Dadirri (deep listening) is “the strategy of ‘deep listening’ when working alongside Aboriginal peoples
and their communities requires a protocol for listening to what you are
being told by Elders and/or Aboriginal peoples with whom you are working.
MiriamRose Ungunmerr-Baumann (n.d.) describes ‘deep listening’ in her
language as ‘dadirri’ (Southern Queensland) and believes that ‘dadirri’ is in
everyone — it is not just an Aboriginal thing. It is a consciousness that
everybody has, and it is a central element not only for building trust with
Aboriginal people and their communities but also for “fostering a personal
connection” to the space or Country you are on. It is important to note
whether one is Indigenous or non-Indigenous, it is a deeply respectful
protocol to ‘sit and listen’. When you sit and listen, you begin to get a sense
of awareness of connecting to the Country on which you sit and also to the
people you have come to yarn with.”
(Source: 3 Cuppa Tea Rule)
“Yarning as an informal but focused conversation, a pathway of twoway learning. It is an informal and relaxed discussion, a journey that
both parties share. Yarning is not a linear process, rather, it is circular,
which allows the conversation to weave in a culturally safe and
appropriate way to strengthen the relationships between the parties.
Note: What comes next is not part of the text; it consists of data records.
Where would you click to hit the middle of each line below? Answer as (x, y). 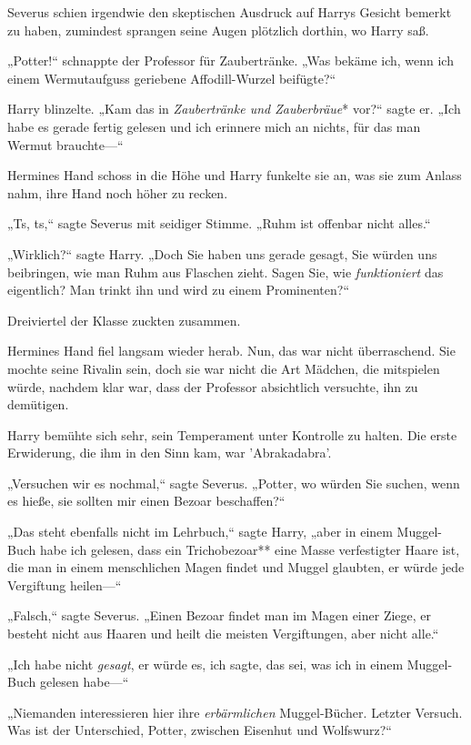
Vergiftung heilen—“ (65, 584)
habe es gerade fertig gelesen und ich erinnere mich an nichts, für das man (214, 126)
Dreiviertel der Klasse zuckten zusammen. (124, 320)
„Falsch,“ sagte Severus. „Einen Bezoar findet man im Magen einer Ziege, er (220, 615)
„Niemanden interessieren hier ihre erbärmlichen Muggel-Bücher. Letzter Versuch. (235, 712)
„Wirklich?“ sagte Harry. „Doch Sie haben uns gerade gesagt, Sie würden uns (222, 253)
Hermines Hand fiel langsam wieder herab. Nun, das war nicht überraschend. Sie (231, 351)
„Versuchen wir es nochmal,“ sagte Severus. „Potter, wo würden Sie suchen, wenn (234, 483)

Yarning should happen in a familiar environment (e.g., on the ground
under a tree or over a cuppa tea), an informal setting where the
voices of both parties are listened to and their voices heard.”
(Source: 3 Cuppa Tea Rule)
Read more:
Engaging Aboriginal and Torres Strait Islander Peoples
Guide to running inclusive meetings, Inclusion Australia
4. Use the Toolkit incrementally
- Pace yourself: engage with the Toolkit in manageable segments rather than all at once.
- Take breaks: regularly step away to process information and emotions.
- Yarning: engage in yarning sessions that promote two-way learning in culturally safe environments, allowing for deep listening and shared knowledges.
5. Engage with support networks
- Peer support: discuss your feelings and findings with trusted colleagues, friends, or support groups.
- Seek support: reach out to a mental health professional or other trusted support if it feels helpful for your well-being.
Read more:
Peer Supervision Lived Experience (Peer) Workforce Framework
6. Employ climate emotions well-being tips
- Action-oriented: engage in positive climate actions to combat feelings of helplessness.
- Limit exposure: take breaks from consuming climate-related content, especially on social media.
- Conversations: talk openly about your feelings with others in safe spaces.
- Physical health: maintain regular physical activity to support mental well-being.
- Focus on solutions: stay informed about positive developments and solutions in climate action.
7. Utilise Toolkit resources for emotional support and well-being tips
- Follow the Toolkit’s well-being tips to manage climate emotions.
- Coping strategies: explore different coping strategies like meaning-focused, problem-focused, and emotion-focused coping.
- Positive news: engage with topics such as the climate movement, collective action, creative approaches to change, and its impact on balancing the emotional load.
8. Reflect and debrief
- Journalling: keep a journal of your thoughts and feelings as you engage with the Toolkit.
- Group debriefing/yarning: if you are in a group, schedule regular debriefing sessions to share experiences and provide mutual support.
Read more:
Critical Incident Stress Debriefing (CISD), Choosing Therapy
Intentional Peer Support Co-Reflection Guide
9. Build collective care practices
- Community engagement: foster a genuine sense of community and collective care within your group or organisation.
- Shared responsibility: encourage shared responsibility for emotional support and climate action.
10. Develop and follow safety procedures
- Climate emotions safety procedure: collaborate with your group to develop and adhere to a climate emotions safety procedure.
- Supervision groups: establish or join a climate emotions or collective supervision group for ongoing support.